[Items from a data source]

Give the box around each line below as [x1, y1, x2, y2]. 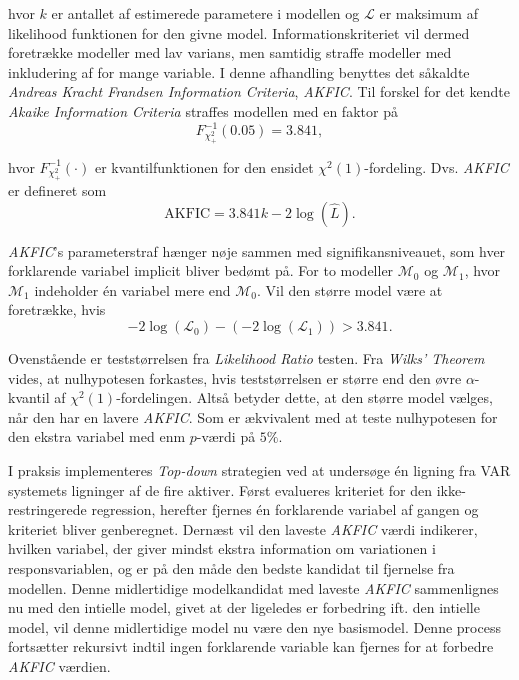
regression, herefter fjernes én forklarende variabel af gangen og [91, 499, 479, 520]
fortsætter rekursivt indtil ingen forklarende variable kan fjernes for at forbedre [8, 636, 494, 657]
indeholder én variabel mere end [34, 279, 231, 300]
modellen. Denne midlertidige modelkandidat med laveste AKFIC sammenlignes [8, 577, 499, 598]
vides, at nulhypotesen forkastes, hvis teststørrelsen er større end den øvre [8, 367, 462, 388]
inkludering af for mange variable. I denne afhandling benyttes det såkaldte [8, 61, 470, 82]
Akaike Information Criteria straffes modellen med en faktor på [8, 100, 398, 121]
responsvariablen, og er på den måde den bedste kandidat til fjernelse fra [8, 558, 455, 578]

---

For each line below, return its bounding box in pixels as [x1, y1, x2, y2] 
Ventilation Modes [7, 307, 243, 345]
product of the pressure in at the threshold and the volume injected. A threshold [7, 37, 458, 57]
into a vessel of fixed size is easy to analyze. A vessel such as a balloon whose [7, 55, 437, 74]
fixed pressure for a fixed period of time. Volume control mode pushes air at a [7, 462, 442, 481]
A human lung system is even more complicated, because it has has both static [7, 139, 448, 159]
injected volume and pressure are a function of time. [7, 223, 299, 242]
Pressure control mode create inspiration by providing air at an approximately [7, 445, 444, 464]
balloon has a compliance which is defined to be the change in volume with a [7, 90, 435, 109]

==

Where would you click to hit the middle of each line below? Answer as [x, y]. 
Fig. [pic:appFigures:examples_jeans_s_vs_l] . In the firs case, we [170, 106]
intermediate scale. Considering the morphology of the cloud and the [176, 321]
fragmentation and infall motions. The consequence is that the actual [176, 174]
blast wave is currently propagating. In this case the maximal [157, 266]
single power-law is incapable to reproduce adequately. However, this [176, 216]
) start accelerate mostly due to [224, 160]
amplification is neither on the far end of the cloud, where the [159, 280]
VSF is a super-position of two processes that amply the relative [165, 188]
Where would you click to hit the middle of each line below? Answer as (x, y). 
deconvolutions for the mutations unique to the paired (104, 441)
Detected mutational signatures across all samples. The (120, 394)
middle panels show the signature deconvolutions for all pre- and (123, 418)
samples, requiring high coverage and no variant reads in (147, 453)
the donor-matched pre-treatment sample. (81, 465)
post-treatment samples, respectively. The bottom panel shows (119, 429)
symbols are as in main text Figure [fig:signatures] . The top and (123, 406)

* _What to produce_
Please copy each line of the records above that holds the word "treatment".

* _Response below_
the donor-matched pre-treatment sample. (81, 465)
post-treatment samples, respectively. The bottom panel shows (119, 429)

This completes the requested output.